Alright!... I am 85 years old; I am healthy; I have come to grips with my own mortality; I am content! I have a wonderful supportive wife; 4 top children; and 10 loving grandchildren.
In a life, which, at times, has been daunting, I have succeeded!
I have learned that every person has good points: that one should accept everyone at face value: and one should be wary of the “holier than thou” person as there are, too often, undertones of hypocrisy.
In my writings for this group, I have, possibly, stressed too much, that my mother died when I was 4 years old, and, perhaps, understated my father’s alcoholism which caused him to lose his farm , and to his own employee, at that.
After Mum’s death I did not live with my father and consequently, at school became a “loner”. Once I commenced work, I was, for a number of years, a beer drinking “lost soul”. I followed a career with a stock and station agency business in three different country branches for 16 years. I had no confidence in myself, or fondness for my job.
I had little, or no, contact with my siblings. They had all married very young and, spread around the countryside, had their own families to care for, and lives to live.
After my adolescent years had passed I became a self taught mature age student and eventually obtained two accounting degrees and then a fellowship. I went into a business accounting partnership in Benalla until retirement in 1998. My wife and I operated the Benalla Coin Laundrette for seventeen years, and I have been a senior member of a land development corporation for over thirty years. Before breakfast each morning I do a series of exercises at the Benalla Hydrotherapy Pool.
Over a lifetime I have found myself involved in many community service organisations, from the Lions Club to Rotary, Ballandella to the Cemetry Trust, U3A to two Probus Clubs, the Bowls Club to Cooinda, and so on; approximately thirty organisations in total. I have held executive positions in all.
My sporting interests have been confined to table tennis (in my youth) and to lawn bowls for sixty years. In my early days I was recognised as a relatively good lawn bowler, but age caught up and my standard lessened, to the extent that my pride now dictates that I retire.
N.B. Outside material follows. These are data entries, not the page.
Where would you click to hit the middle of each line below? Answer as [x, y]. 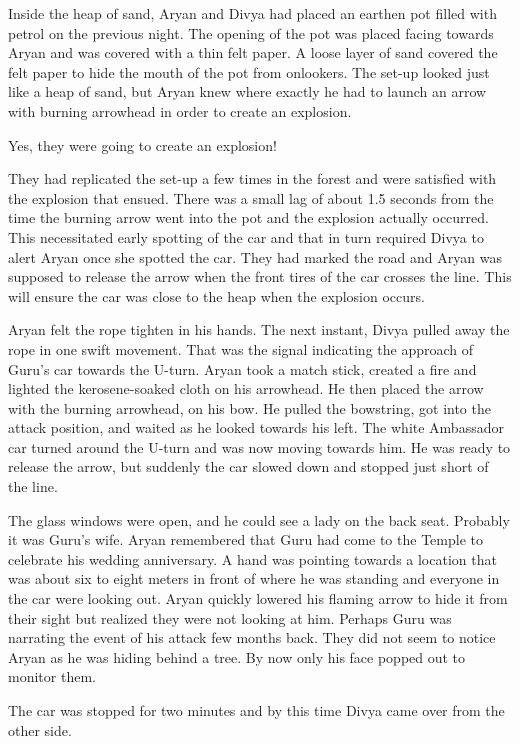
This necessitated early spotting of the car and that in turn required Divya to [246, 236]
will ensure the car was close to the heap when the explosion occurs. [216, 295]
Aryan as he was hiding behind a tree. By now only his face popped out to [237, 656]
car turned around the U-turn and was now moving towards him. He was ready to [259, 446]
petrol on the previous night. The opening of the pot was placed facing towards [251, 32]
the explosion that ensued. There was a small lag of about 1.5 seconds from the [251, 197]
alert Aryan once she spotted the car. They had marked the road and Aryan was [255, 256]
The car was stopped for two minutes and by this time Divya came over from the [256, 710]
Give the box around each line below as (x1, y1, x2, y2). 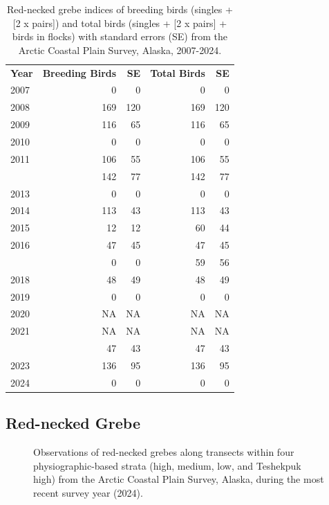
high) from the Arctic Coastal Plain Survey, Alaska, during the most (33, 472, 324, 486)
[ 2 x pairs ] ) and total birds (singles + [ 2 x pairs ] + (12, 15, 227, 30)
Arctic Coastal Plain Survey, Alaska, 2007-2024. (18, 42, 222, 57)
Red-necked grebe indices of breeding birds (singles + (6, 2, 233, 16)
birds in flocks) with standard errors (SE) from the (12, 29, 227, 44)
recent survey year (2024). (33, 485, 143, 499)
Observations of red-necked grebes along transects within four (33, 445, 294, 459)
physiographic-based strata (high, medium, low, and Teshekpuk (33, 458, 301, 472)
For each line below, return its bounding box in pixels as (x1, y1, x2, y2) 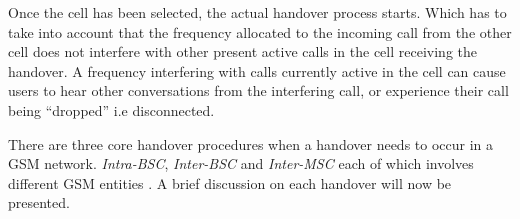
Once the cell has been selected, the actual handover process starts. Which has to (8, 2, 507, 22)
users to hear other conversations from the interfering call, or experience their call (8, 80, 509, 101)
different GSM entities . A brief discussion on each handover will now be (8, 172, 452, 193)
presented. (8, 192, 70, 213)
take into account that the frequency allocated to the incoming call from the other (8, 21, 512, 42)
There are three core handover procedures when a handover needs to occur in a (8, 133, 494, 154)
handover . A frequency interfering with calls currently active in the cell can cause (8, 60, 506, 81)
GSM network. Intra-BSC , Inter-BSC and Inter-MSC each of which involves (8, 153, 474, 174)
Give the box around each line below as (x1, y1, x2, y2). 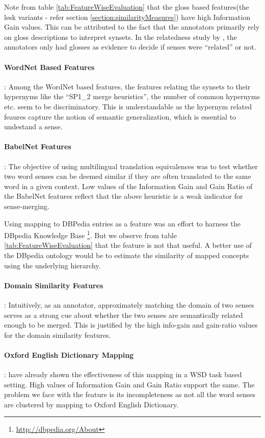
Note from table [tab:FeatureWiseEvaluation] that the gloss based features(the (4, 2, 249, 12)
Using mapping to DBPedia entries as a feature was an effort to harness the (4, 218, 241, 228)
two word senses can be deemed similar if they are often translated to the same (4, 171, 251, 181)
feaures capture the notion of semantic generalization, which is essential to (4, 111, 236, 122)
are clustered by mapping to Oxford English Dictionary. (4, 399, 178, 409)
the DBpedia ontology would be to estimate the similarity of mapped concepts (4, 249, 249, 260)
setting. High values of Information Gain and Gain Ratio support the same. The (4, 379, 255, 389)
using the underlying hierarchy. (4, 260, 101, 270)
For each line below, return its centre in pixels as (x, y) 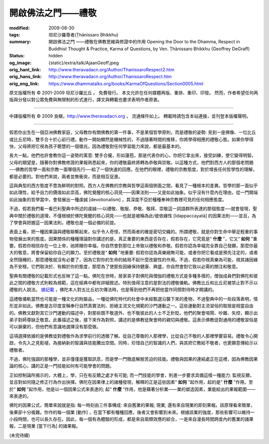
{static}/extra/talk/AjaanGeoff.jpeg (84, 63)
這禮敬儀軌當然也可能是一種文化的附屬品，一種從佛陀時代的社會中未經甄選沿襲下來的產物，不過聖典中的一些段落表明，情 (134, 298)
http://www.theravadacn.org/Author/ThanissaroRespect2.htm (111, 69)
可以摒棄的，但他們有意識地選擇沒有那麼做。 (55, 327)
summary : (20, 42)
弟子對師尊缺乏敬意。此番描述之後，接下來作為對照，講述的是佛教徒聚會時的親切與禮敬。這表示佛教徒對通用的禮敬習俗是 (134, 320)
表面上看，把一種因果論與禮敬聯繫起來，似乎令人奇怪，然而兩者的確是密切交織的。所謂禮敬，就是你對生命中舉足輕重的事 (134, 232)
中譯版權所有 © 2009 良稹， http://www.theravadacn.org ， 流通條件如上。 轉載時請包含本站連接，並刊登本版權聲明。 (130, 116)
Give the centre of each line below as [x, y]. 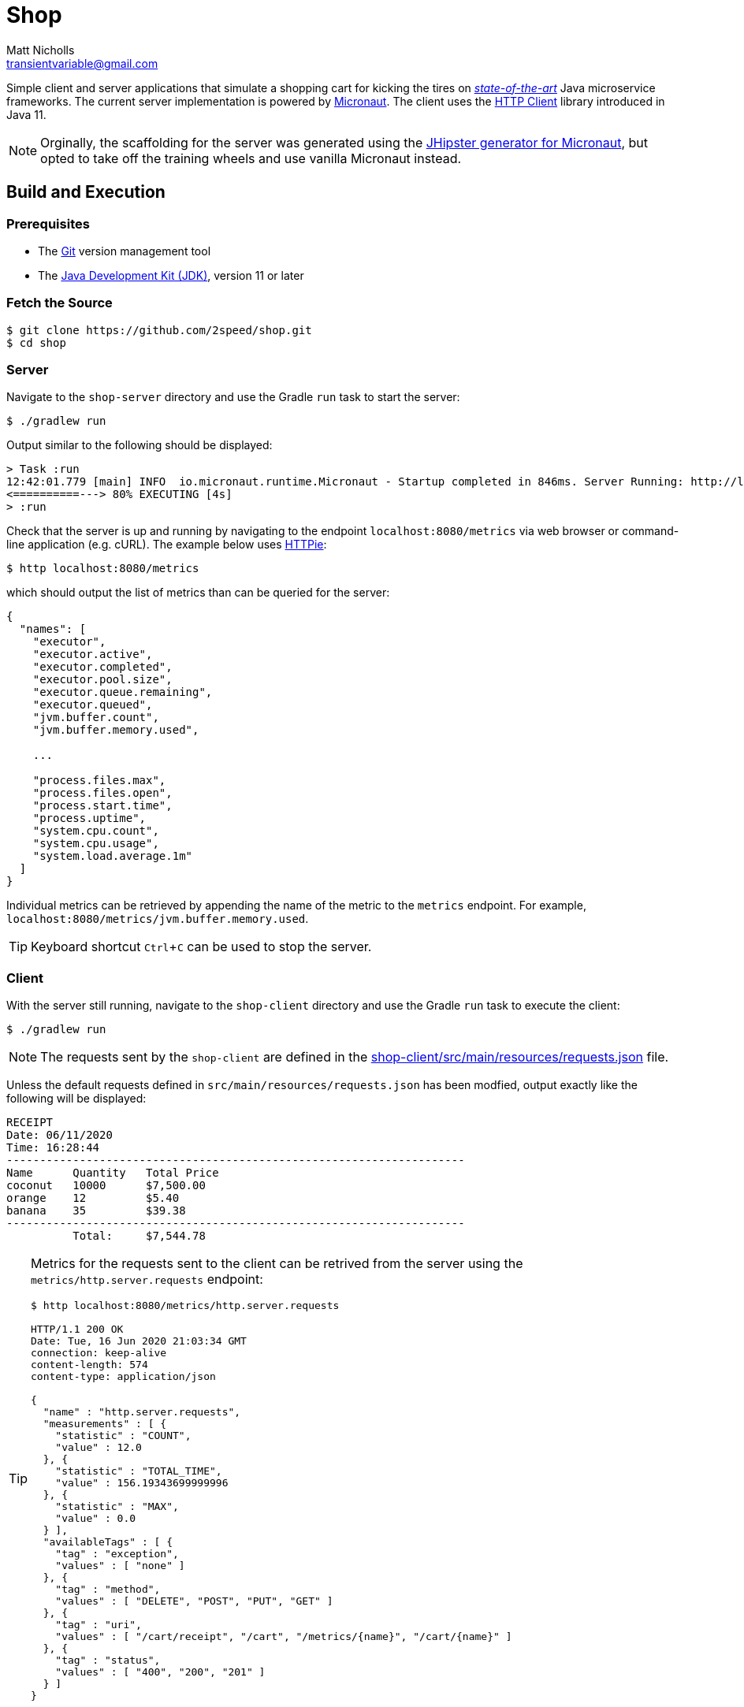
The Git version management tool [125, 251]
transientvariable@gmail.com [82, 63]
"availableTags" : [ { [108, 1542]
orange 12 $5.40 [93, 1198]
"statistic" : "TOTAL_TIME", [139, 1471]
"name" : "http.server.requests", [142, 1412]
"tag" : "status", [108, 1661]
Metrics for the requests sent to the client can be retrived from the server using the [277, 1264]
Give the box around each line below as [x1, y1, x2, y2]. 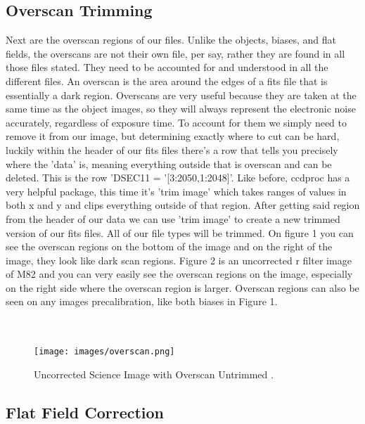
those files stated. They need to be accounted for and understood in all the [6, 60, 328, 75]
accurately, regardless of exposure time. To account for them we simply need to [6, 115, 347, 129]
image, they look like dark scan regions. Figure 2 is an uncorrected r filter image [6, 252, 352, 267]
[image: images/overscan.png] [34, 347, 175, 357]
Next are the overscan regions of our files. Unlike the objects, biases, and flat [6, 32, 336, 47]
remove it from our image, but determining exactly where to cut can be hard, [6, 129, 340, 143]
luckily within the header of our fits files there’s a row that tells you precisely [6, 142, 338, 157]
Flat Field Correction [6, 401, 165, 423]
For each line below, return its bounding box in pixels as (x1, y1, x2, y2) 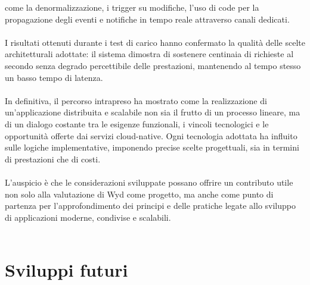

I believe that, despite a slow start, I have defied the odds and led a very fulfilling life. I have succeeded in family life; in business life; and in community life. I am a Fellow of the Institute of Chartered Accountants, a Life Member of the Benalla Bowls Club, a Paul Harris Fellow in Rotary, and, above all, an Order of Australia Medalist.
As a motherless child, and the son of an alcoholic, and being somebody who ‘never belonged’, I believe that in the words of the late Teddy Whitten, I have ‘stuck it right up ‘em’.
Ray O’Shannessy
October 24, 2017 .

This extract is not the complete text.